The big downside to this approach is when you are using a DVCS like git or Mercurial. Both will happily ingest large “source” trees containing pre-built third-party libraries, but these things can be pretty big even when compressed. A pre-built current boost takes up several gigabytes of disk space depending on your build configurations and if you’re build 32 bit and 64 bit versions at the same time. Assuming a fairly agile release frequency, you’re not going to miss many releases so you’ll be adding those several gigabytes to the repository every six months or so. Over the course of a few years, you will end up with a pretty large repository that will take your local developers half an hour to an hour to clone. Your remote developers will suddenly either have to mirror the repository – which has its own set of challenges if it has to be a two-way mirror – or will suddenly find themselves resorting to overnight clones and hope nothing breaks during the clone. Yes, there are workarounds like Mercurial’s Largefiles extension and git-annex, and they’re certainly workable if you are planning for them from the beginning.

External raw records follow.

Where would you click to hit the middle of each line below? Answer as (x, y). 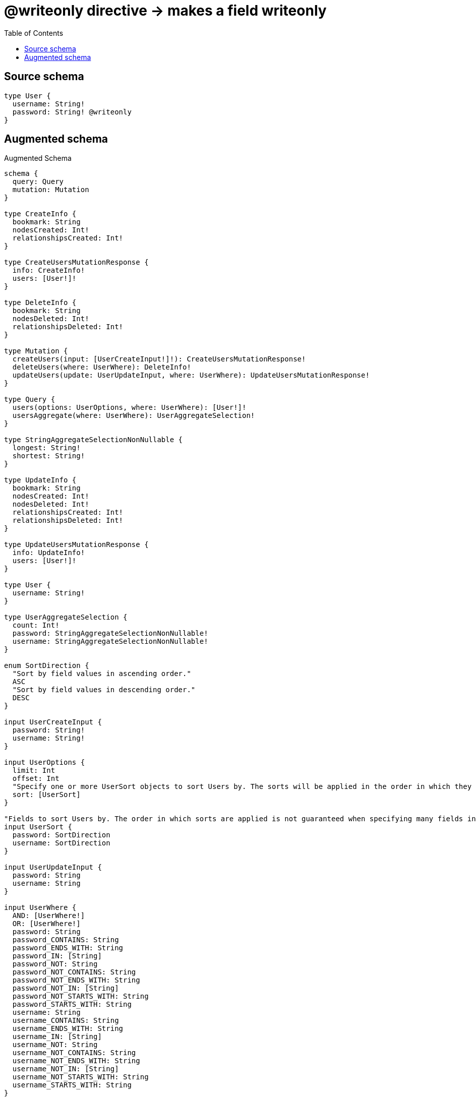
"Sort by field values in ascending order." (102, 674)
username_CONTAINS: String (66, 1021)
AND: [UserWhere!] (49, 916)
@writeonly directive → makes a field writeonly (165, 11)
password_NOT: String (55, 964)
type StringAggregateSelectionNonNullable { (94, 440)
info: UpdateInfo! (49, 553)
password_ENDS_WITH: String (68, 948)

The one big upside of this approach is that it is extremely easy to reproduce the exact combination of source code and third party libraries that go into each and every release provided an appropriate release branching or release tagging strategy is used. You also don’t need to maintain multiple repositories of different types like you have to in the approach I’ll discuss next.

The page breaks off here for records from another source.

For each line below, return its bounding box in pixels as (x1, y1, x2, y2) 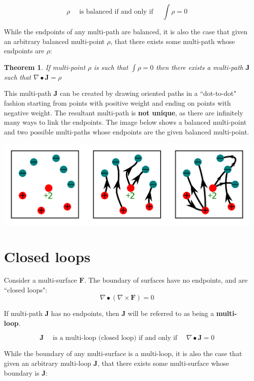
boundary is (4, 367, 40, 378)
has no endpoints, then (51, 308, 120, 318)
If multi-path (4, 308, 42, 318)
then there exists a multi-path (156, 62, 243, 72)
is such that (93, 62, 128, 72)
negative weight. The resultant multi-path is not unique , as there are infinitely (4, 107, 243, 117)
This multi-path (4, 88, 51, 98)
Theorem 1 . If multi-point (4, 62, 85, 72)
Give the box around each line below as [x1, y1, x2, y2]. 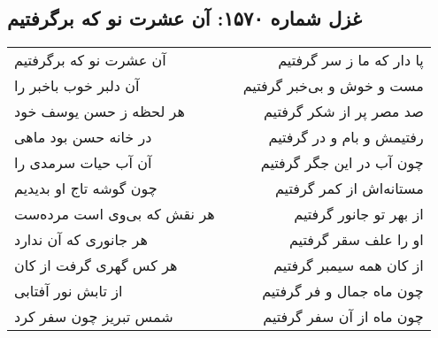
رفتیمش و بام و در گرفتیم [268, 127, 424, 148]
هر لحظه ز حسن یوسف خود [14, 101, 185, 122]
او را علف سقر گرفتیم [288, 229, 424, 250]
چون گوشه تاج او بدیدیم [14, 178, 158, 199]
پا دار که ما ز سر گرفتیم [278, 50, 424, 71]
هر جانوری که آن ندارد [14, 229, 148, 250]
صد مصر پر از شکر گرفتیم [263, 101, 424, 122]
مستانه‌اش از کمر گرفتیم [274, 178, 424, 199]

Handle third party libraries using a separate package management tool

I admit I’m hugely biased towards this approach when working with a team that is using a DVCS. It keeps the large binaries out of the source code repository and into a repository managed by a tool that was designed for the express purpose of managing binary packages. Typical package management tools would be NuGet, ivy and similar tools. What they all have in common is that they use a repository format that is optimized for storing large binary packages, usually in a compressed format. They also make it easy to pull a specific version of a package out of the repository and put it into an appropriate place in your source tree or anywhere else on your hard drive.

Instead of containing the whole third party library, your source control system contains a configuration file or two that specifies which versions of which third party libraries are needed to build whichever version of your project. You obviously need to hook these tools into your build process to ensure that the correct third party libraries get pulled in during build time.

The downside of these tools is that you get to maintain and back up yet another repository that needs to be treated as having immutable history like most regular VCS/DVCSs have. This requires additional discipline to ensure nobody touches a package once it’s been made part of the overall build process – if you need to put in a patch, the correct way is to rev the package so you are able to reproduce the correct state of the source tree and its third party libraries at any given time.

TL;DR – how should I manage my third party libraries?

If you’re using a centralised version control system, checking in the binaries into the VCS is fine. Yes, the admin might yell at you for taking up precious space, but it’s easy, reasonably fast and simplifies release management.

If you are using a DVCS, use a separate package management, either a third party one or one that you roll yourself. Just make sure you keep the third party libraries in your own internal repository so you’re not at somebody else’s mercy when they decide to suddenly delete one of the libraries you’re using.